> **What you need to do**:
The answer is the data repeated in full, with no pictures included.

> **Input for this task**:
┏━━

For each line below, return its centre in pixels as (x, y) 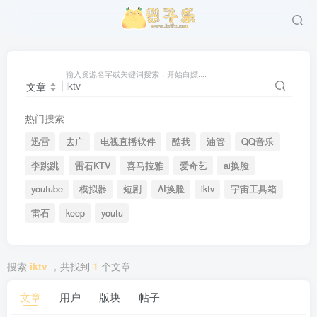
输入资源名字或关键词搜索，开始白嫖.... (136, 73)
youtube (47, 189)
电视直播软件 (128, 142)
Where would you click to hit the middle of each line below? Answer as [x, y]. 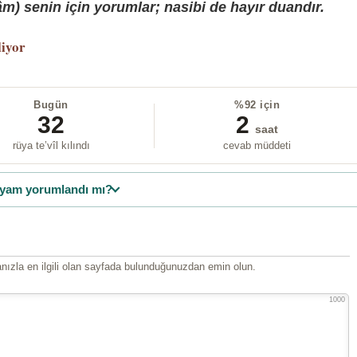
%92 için [257, 105]
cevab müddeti [257, 146]
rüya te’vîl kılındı [51, 146]

┗━━

> **Solution to this task**:
For each line below, return its centre in pixels as (x, y) 
输入资源名字或关键词搜索，开始白嫖.... (136, 73)
youtube (47, 189)
电视直播软件 (128, 142)
Where would you click to hit the middle of each line below? Answer as [x, y]. 
%92 için [257, 105]
cevab müddeti [257, 146]
rüya te’vîl kılındı [51, 146]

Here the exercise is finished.